Recorded data:
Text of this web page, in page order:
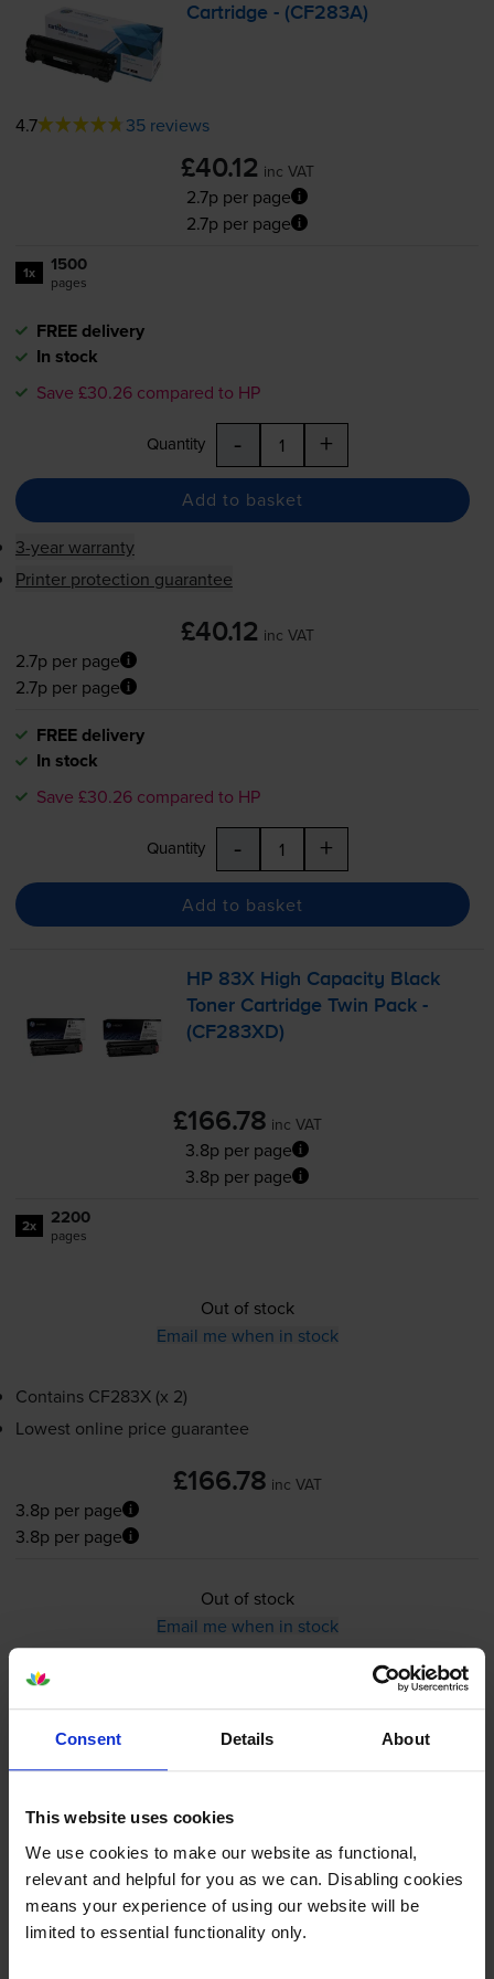
Consent Details About
This website uses cookies
We use cookies to make our website as functional,
relevant and helpful for you as we can. Disabling cookies
means your experience of using our website will be
limited to essential functionality only.
Cartridge - (CF283A)
4.7 35 reviews
£40.12 inc VAT
2.7p per page
2.7p per page
1x 1500
pages
FREE delivery
In stock
Save £30.26 compared to HP
Quantity - +
Add to basket
3-year warranty
Printer protection guarantee
£40.12 inc VAT
2.7p per page
2.7p per page
FREE delivery
In stock
Save £30.26 compared to HP
Quantity - +
Add to basket
HP 83X High Capacity Black
Toner Cartridge Twin Pack -
(CF283XD)
£166.78 inc VAT
3.8p per page
3.8p per page
2x 2200
pages
Out of stock
Email me when in stock
Contains CF283X (x 2)
Lowest online price guarantee
£166.78 inc VAT
3.8p per page
3.8p per page
Out of stock
Email me when in stock
5.0 9 reviews
£86.15 inc VAT
3.9p per page
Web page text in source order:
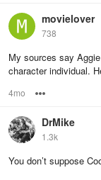
movielover
738
My sources say
character individual.
4mo
DrMike
1.3k
You don’t suppose
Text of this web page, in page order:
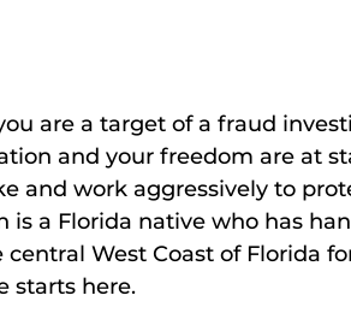
are a target of a fraud
and your freedom are at
and work aggressively to
a Florida native who has
West Coast of Florida
starts here.

Aim of the task: Go through the data and copy every line that includes "guarantee".

Reply to the exercise:
Printer protection guarantee
Lowest online price guarantee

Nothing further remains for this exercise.